## What the task requires
The full listing is to be written out again, unchanged.

── Supplied entries ──

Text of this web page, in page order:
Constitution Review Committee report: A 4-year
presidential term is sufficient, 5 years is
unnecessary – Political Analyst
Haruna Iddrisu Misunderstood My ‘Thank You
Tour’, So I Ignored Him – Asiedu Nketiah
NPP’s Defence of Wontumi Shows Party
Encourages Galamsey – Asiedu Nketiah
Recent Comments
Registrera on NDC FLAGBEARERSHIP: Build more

───

## Answer area
Text of this web page, in page order:
Constitution Review Committee report: A 4-year
presidential term is sufficient, 5 years is
unnecessary – Political Analyst
Haruna Iddrisu Misunderstood My ‘Thank You
Tour’, So I Ignored Him – Asiedu Nketiah
NPP’s Defence of Wontumi Shows Party
Encourages Galamsey – Asiedu Nketiah
Recent Comments
Registrera on NDC FLAGBEARERSHIP: Build more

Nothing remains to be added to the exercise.